But, thank goodness, I made it out of the first year alive. My relationship was not wrecked – it became stronger. Although I met plenty of people who were extremely smart, I held my own and received very pleasing grades (at least for the first semester, still waiting to hear second semester grades) and a summer job at the US Attorney’s Office of DC. I was also able to continue running 40-50 miles per week during the year to stay in shape and relieve stress.

Of course, there were many times during the year that sucked. Big legal writing assignments always seemed to coincide with big weeks of reading for my other classes, which also seemed to coincide with other plans. But there are always going to be bumps in the road, and I made it through them, just as all of my classmates did.

Anyway, that is enough about me. I’m writing this article to offer some advice to incoming 1Ls. Please take it with a grain of salt.

The Summer Before 1L

Honestly, there isn’t that much you must do before your first year begins. Your school might send out a list of books they recommend you read. Mine told us to read three books, and “suggested” we read five others. I read the recommended three books. These books were: “Law School Without Fear” by Helene and Marshall Shapo, “An Introduction to Legal Reasoning” by Edward H. Levi, and “Law and Economics in a Nutshell” by Jeffrey L. Harrison. Honestly, I didn’t get too much out of these books, but some people think Levi’s book is really good. So if you have some time, and your school doesn’t recommend any reading over the summer, you might want to check out Levi’s book.

A book that I read and I think helped me a lot is “Law School Confidential” by Robert H. Miller. Essentially, the book walks you through all three years of law school and recommends how to do your reading, how to study for exams, how to apply for jobs, how to prepare for interviews, and more. It has been extremely helpful and I refer back to it every now and then when I’m in an unfamiliar situation. It’s not a bible that will get you A’s in law school, but it can be very helpful if used with a large serving of hard work.

Speaking of hard work, rest up over the summer. Don’t burn yourself out trying to learn everything about the classes you’ll be taking now.

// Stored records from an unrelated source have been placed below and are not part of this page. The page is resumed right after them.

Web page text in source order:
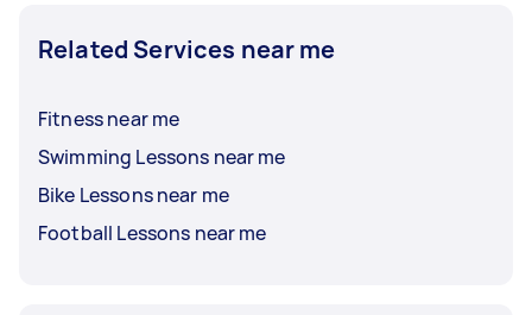
Related Services near me
Fitness near me
Swimming Lessons near me
Bike Lessons near me
Football Lessons near me

Relax and get ready to work in the fall.

Also, do yourself a favor and buy a nice, reliable computer if you don’t have one already. Make sure you’re comfortable with it before the semester starts. You don’t want to have to learn how to use your computer during the semester. And, if you get a chance, buy your books online rather than the bookstore. School bookstores will always rip you off – you can get your books much cheaper on

1L: Reading Assignments, Briefing, and Outlining

The two most important things to be good at in law school, according to me, are briefing and outlining. Briefing is where you read a case and record it in a form that you understand and can use to help yourself remember important elements from the case later. Outlining is where you synthesize all of your reading and class notes into a form you can use on an exam.

There are two major ways to brief: note briefing and book briefing. If you note brief (example), you take notes on the case on your computer or on paper as you read, and then refer to that paper later to recall the case. Book briefing is when you highlight or take notes in the book you are reading so that you can refer directly to your casebook later to recall the case.

I began law school by note briefing, because I don’t like using highlighters. But after realizing how slow it was to note brief, and realizing that I had to keep referring back to my book anyway, I attempted to book brief. It actually worked really well for me. I used the method described in “Law School Confidential,” where you buy five different colored highlighters which all represent different elements of the case. For instance: Red (court, judge, holding), Green (facts), Blue (precedent), Yellow (reasoning), Orange (concurrence/dissent). So, if you’re reading a case, and you see the sentence: “Defendant’s cow was fertile,” this would be a “fact,” and if you found it important, you would highlight it in green.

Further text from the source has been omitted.